= Davao del Sur's 1st congressional district =

Legislative district of the Philippines

Davao del Sur's 1st congressional district is an obsolete congressional district in Davao del Sur for the House of Representatives of the Philippines from 1987 to 2016. The district encompassed seven northern local government units of the previously undivided province bordering Davao City and includes Digos, the provincial capital. It was created ahead of the 1987 Philippine House of Representatives elections following the ratification of the 1987 constitution which established two districts for the province and another three districts for Davao City. Prior to the 1987 apportionment, Davao del Sur residents elected their representatives to the national legislatures on a provincewide basis through the Davao del Sur's at-large congressional district. The district was last contested at the 2013 Philippine House of Representatives elections. Davao del Sur returned to electing its representatives at-large in 2016 after losing most of its southern territory to the province of Davao Occidental created by Republic Act No. 10360 on January 4, 2013.
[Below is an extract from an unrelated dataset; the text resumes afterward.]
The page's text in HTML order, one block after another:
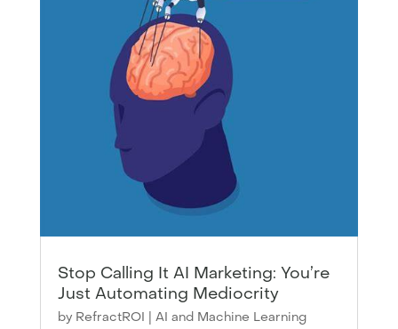
Stop Calling It AI Marketing: You’re
Just Automating Mediocrity
by RefractROI | AI and Machine Learning

==Representation history==

#: Image; Member; Term of office; Congress; Party; Electoral history; Constituent LGUs
Start: End
Davao del Sur's 1st district for the House of Representatives of the Philippines
District created February 2, 1987 from Davao del Sur's at-large district.
1: Juanito G. Camasura Jr.; June 30, 1987; June 30, 1992; 8th; PDP–Laban; Elected in 1987.; 1987–2016 Bansalan, Digos, Hagonoy, Magsaysay, Matanao, Padada, Santa Cruz
2: Alejandro Almendras; June 30, 1992; June 30, 1995; 9th; Lakas–CMD; Elected in 1992.
3: Alejandro Almendras Jr.; June 30, 1995; June 30, 1998; 10th; Lakas–CMD; Elected in 1995.
4: Douglas Cagas; June 30, 1998; June 30, 2007; 11th; LAMMP; Elected in 1998.
12th; NPC; Re-elected in 2001.
13th: Re-elected in 2004.
5: Marc Douglas Cagas IV; June 30, 2007; June 30, 2013; 14th; Nacionalista; Elected in 2007.
15th: Re-elected in 2010.
6: Mercedes C. Cagas; June 30, 2013; June 30, 2016; 16th; Nacionalista; Elected in 2013. Redistricted to Davao del Sur's at-large district.
District dissolved into Davao del Sur's at-large district.